# [Your goal]
Below are the records; pull every line that includes "grab".

# [Data to examine]
Content starts
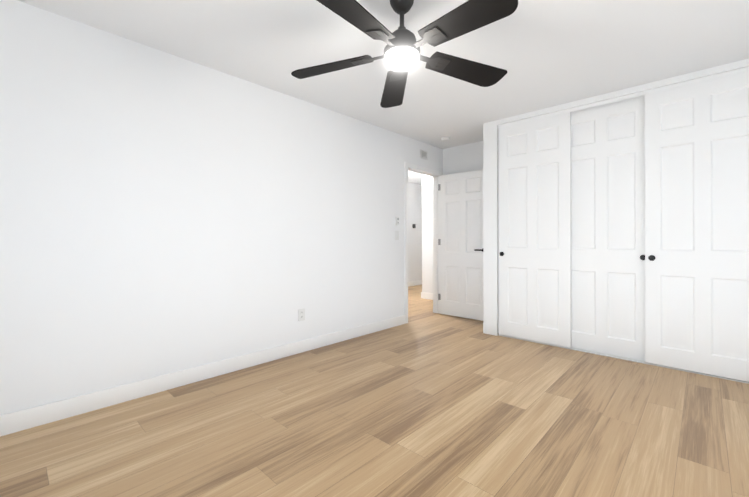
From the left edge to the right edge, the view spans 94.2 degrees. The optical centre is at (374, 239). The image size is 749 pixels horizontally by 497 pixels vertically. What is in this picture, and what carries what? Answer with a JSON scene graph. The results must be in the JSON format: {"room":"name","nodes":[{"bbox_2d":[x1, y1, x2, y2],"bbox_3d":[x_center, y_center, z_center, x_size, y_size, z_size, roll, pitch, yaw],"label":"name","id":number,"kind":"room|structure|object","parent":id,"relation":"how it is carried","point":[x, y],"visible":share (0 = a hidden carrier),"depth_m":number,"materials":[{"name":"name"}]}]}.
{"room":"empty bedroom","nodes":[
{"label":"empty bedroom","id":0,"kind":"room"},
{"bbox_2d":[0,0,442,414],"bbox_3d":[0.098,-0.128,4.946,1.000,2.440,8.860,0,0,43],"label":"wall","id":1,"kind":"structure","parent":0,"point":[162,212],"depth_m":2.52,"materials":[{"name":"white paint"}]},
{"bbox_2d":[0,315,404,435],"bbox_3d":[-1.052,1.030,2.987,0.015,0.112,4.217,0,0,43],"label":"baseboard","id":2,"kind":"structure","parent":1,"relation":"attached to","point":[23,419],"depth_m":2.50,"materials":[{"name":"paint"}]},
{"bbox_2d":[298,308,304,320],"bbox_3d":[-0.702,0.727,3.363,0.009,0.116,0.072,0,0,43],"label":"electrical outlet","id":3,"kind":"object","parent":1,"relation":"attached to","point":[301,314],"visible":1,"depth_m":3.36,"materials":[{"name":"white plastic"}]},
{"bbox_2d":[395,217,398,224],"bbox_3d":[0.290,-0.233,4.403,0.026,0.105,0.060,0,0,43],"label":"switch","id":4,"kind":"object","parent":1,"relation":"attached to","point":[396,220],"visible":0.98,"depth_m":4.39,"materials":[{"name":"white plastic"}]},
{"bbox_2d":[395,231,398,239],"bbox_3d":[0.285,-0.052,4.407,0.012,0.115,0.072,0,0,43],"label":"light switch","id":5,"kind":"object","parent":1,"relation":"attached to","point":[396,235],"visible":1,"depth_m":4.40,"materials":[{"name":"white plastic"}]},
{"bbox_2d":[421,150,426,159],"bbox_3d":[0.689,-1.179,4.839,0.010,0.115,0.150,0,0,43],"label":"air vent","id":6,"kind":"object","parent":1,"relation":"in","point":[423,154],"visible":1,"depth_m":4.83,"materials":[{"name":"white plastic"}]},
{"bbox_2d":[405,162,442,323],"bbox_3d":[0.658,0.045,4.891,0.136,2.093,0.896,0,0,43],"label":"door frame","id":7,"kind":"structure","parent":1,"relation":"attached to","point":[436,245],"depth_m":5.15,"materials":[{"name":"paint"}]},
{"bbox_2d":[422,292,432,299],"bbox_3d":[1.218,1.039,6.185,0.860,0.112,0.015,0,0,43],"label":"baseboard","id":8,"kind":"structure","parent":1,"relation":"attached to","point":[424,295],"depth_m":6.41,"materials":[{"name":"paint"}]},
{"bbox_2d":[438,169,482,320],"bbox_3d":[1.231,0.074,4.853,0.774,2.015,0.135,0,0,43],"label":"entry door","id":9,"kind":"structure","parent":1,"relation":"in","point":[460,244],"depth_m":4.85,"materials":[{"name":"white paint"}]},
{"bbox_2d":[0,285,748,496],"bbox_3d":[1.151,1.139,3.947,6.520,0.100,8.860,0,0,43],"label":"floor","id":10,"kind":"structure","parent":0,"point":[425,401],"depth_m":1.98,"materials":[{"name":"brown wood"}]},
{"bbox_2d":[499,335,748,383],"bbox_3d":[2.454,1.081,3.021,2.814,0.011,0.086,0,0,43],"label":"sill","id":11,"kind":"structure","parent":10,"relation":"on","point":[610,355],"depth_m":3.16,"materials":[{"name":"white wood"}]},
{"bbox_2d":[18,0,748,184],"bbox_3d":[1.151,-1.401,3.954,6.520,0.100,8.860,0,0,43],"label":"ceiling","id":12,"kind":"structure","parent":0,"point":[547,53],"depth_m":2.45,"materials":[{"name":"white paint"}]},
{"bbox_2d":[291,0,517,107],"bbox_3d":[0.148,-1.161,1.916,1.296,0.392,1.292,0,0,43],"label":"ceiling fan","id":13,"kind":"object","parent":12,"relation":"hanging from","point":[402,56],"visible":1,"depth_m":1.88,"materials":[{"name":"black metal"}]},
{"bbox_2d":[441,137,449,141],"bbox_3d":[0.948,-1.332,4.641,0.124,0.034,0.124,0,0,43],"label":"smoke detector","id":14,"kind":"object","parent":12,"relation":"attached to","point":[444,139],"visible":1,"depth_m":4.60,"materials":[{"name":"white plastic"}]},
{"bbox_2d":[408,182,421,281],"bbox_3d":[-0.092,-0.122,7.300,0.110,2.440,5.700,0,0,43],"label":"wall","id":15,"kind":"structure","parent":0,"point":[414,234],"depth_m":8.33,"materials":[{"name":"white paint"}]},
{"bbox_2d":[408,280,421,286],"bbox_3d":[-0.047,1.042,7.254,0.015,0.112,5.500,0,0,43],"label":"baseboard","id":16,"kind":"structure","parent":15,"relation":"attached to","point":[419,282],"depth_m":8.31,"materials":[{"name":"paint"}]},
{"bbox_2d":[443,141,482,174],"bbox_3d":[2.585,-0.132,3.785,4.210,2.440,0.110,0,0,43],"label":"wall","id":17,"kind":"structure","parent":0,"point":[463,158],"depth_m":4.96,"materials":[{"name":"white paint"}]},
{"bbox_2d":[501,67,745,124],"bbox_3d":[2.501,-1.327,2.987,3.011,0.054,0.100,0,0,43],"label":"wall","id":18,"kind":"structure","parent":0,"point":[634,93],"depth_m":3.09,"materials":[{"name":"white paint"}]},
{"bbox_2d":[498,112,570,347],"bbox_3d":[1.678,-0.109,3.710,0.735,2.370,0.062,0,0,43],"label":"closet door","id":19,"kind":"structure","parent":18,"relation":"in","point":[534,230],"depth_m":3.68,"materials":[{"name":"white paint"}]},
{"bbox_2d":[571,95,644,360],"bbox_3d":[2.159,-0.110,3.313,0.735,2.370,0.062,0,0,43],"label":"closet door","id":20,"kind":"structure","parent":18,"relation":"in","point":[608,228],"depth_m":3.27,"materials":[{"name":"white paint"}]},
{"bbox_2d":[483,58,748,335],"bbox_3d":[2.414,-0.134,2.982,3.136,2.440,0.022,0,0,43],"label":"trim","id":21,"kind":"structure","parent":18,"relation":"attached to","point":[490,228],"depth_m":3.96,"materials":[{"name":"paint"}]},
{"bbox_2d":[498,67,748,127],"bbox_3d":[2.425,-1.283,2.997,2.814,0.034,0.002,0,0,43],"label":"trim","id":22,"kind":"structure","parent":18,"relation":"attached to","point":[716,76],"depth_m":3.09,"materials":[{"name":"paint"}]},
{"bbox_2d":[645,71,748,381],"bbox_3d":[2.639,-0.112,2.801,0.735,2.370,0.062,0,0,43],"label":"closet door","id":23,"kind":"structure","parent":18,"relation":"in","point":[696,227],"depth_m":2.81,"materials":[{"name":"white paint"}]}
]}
Content ends
Content starts
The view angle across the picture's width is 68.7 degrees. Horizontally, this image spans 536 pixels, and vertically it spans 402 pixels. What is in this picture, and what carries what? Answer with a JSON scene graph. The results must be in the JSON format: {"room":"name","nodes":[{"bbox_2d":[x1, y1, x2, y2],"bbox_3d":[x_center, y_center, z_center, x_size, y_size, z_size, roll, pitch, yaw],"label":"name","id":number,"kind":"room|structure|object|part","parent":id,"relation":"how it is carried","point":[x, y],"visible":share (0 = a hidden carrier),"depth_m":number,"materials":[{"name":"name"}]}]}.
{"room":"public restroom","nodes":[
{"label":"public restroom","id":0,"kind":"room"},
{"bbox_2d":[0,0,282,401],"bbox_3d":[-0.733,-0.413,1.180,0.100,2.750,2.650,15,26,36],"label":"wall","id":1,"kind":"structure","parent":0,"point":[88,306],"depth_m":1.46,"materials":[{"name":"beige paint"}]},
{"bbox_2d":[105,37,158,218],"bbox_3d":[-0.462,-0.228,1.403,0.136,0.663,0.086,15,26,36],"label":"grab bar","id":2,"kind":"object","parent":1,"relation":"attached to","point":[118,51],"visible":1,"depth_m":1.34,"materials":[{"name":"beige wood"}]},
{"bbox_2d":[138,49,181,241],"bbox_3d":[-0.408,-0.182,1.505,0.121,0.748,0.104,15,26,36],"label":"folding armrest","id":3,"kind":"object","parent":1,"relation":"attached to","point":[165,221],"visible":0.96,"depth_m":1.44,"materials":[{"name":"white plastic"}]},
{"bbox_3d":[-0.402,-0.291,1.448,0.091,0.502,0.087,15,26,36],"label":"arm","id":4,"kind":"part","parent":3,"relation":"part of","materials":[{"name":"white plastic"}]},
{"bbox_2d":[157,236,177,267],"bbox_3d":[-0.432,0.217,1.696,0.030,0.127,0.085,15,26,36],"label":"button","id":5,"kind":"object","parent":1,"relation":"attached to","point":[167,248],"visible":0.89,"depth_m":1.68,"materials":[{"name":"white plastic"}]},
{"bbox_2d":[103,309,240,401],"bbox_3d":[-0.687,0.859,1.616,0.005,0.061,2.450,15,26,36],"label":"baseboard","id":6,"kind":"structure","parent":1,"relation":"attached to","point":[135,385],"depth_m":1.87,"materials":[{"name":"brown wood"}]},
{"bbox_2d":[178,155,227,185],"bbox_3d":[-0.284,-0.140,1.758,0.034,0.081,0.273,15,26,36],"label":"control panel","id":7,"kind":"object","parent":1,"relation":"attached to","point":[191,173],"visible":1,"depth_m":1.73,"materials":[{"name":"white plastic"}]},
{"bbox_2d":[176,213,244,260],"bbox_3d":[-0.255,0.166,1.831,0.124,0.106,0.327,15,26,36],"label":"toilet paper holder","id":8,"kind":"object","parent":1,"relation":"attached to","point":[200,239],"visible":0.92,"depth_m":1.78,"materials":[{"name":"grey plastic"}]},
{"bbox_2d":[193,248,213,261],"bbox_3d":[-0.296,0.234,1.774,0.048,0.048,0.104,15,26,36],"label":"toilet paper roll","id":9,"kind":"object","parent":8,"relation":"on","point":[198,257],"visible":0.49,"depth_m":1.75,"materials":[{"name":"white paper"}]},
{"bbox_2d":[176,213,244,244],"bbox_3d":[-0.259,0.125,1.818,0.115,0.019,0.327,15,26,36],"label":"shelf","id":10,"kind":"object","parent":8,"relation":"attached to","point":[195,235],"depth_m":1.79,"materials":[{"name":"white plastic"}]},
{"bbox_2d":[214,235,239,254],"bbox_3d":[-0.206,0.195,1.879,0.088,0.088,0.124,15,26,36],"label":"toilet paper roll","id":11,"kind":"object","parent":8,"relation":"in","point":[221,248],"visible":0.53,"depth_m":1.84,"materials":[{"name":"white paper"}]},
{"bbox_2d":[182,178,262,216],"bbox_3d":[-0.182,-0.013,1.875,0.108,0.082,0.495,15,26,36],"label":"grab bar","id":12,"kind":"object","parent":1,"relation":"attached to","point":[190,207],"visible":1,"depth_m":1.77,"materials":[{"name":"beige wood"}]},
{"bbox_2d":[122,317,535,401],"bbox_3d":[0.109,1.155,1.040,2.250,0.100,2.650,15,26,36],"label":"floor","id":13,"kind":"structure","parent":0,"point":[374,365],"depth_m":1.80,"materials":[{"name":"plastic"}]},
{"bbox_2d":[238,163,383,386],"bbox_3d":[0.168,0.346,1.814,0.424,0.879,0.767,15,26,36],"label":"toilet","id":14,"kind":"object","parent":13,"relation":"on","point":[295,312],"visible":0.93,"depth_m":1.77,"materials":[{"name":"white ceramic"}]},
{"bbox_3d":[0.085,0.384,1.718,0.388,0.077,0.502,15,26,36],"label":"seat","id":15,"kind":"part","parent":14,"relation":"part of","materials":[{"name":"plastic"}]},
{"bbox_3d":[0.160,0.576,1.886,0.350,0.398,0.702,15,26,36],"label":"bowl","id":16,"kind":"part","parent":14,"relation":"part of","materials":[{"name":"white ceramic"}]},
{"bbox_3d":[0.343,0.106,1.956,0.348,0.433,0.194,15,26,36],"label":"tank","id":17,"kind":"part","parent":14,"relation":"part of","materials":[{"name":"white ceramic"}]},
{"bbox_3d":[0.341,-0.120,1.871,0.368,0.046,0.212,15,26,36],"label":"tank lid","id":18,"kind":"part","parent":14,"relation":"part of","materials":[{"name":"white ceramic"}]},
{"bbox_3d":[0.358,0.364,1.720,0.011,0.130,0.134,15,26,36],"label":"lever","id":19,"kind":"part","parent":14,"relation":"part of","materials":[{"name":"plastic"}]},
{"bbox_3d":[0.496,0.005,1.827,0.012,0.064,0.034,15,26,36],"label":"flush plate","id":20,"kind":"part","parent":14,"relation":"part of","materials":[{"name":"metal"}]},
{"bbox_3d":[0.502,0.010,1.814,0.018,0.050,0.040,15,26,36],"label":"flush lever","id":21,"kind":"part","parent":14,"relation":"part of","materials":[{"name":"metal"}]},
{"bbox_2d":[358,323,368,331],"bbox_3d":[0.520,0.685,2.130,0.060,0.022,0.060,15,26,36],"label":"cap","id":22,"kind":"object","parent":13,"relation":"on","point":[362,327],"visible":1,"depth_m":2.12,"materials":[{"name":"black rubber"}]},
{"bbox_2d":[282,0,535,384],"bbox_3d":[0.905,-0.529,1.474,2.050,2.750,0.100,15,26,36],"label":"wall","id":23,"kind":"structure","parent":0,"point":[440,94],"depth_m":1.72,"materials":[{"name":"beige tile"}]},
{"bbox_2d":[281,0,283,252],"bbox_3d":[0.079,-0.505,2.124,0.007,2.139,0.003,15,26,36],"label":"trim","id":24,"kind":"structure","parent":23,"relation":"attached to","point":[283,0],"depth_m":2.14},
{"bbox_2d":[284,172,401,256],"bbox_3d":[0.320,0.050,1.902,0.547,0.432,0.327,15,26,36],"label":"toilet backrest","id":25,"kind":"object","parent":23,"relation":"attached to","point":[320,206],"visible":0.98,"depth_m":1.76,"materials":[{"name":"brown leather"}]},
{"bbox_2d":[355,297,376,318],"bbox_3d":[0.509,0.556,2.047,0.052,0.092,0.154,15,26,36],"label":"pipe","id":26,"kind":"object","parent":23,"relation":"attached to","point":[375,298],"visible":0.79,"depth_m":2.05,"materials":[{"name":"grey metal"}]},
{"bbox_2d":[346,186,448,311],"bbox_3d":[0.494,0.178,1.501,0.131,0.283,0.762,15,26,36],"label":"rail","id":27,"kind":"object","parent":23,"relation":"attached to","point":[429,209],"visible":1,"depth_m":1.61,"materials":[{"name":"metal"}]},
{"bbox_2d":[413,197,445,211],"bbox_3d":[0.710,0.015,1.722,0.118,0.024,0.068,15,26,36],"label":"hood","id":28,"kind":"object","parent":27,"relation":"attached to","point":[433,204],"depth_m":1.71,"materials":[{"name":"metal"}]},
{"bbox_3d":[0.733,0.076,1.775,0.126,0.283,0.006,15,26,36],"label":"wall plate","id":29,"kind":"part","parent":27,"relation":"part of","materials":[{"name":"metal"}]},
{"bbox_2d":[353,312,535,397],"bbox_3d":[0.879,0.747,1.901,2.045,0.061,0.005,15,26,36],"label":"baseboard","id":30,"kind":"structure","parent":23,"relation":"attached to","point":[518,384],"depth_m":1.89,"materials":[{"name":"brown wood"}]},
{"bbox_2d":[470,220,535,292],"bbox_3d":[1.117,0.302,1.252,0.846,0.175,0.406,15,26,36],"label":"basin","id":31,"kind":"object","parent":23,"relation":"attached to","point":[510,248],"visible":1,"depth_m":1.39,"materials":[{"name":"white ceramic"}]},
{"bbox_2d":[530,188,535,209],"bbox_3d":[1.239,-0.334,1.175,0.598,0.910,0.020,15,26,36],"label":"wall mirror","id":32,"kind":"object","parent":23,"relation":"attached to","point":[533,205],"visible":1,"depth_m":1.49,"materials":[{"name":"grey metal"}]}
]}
Content ends
# [Exercise output]
{"bbox_2d":[105,37,158,218],"bbox_3d":[-0.462,-0.228,1.403,0.136,0.663,0.086,15,26,36],"label":"grab bar","id":2,"kind":"object","parent":1,"relation":"attached to","point":[118,51],"visible":1,"depth_m":1.34,"materials":[{"name":"beige wood"}]},
{"bbox_2d":[182,178,262,216],"bbox_3d":[-0.182,-0.013,1.875,0.108,0.082,0.495,15,26,36],"label":"grab bar","id":12,"kind":"object","parent":1,"relation":"attached to","point":[190,207],"visible":1,"depth_m":1.77,"materials":[{"name":"beige wood"}]},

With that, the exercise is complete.